A greater-than-expected US budget deficit and continuing recession woes led some US lawmakers Sunday to urge President Barack Obama to scale back his ambitious healthcare overhaul plan.
"I would advise the president that bringing up of the healthcare situation in the midst of recession... was a mistake," said Senator Richard Lugar, a Republican, on CNN's State of the Union talkshow.
"It's the economic malaise now this president has to concentrate on and he'll get support doing that," said Lugar, a senior GOP lawmaker.
"Let's clear the deck and try it again next year or in subsequent times," he said.

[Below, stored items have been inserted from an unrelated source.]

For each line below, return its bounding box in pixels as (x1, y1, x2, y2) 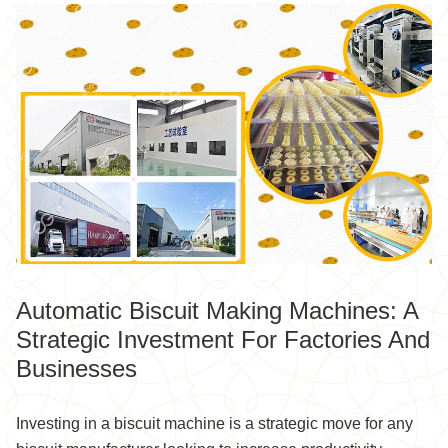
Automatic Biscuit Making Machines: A (16, 296, 418, 324)
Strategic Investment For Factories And (16, 325, 430, 353)
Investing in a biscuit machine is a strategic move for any (16, 414, 413, 432)
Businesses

The suggestion that Obama trim his the sweeping healthcare reform plan -- or at least introduce it in stages -- came as the president's administration was poised to raise the 10-year US budget deficit forecast to about nine trillion dollars.
The forecast, an increase of about two trillion dollars over previous projections, was to be formally announced this week.
The rising tide of red ink has increased the pressure on the president to scale back plans to remake US healthcare -- including from political allies like Senator Joe Lieberman, an independent who generally votes with majority Democrats.
"I think it's a real mistake to try to jam through the total health insurance reform, healthcare reform plan that the public is either opposed to or of very, very passionate mixed minds about," Lieberman told CNN.
"He has got other fights to fight," Lieberman said, adding that in tackling the unwieldy health reform issue the president may have taken on one too many challenges.
"He's got climate change next domestically. He's got financial regulatory reform. He's got the war in Afghanistan," the Connecticut lawmaker said.
Lieberman told CNN that a piecemeal approach to healthcare reform would be better than one massive legislative package.
"Let's do the three-quarters and save the other quarter for a day when the economy is growing and maybe we've done something to turn down the deficit," he said.
Obama has watched his poll ratings dip sharply over recent months, in the face of stiff Republican attacks and mounting public concern over how to pay for the reform package.
A Wall Street Journal/NBC News poll last week found that 51 percent of those asked were very or fairly sure that Obama would bring real change to America -- down 10 points from February.
A Quinnipiac University poll this month suggested Obama's approval ratings had slumped to 50 percent, the lowest since his inauguration -- a reflection of growing unease about his handling of the economy.
Lieberman said a scaled-down health reform bill might still cover three-quarters of the reform items currently on the agenda.
As for the rest, "I'm afraid we've got to think about putting a lot of that off until the economy's out of recession," said Lieberman.
"There's no reason we have to do it all now," he said.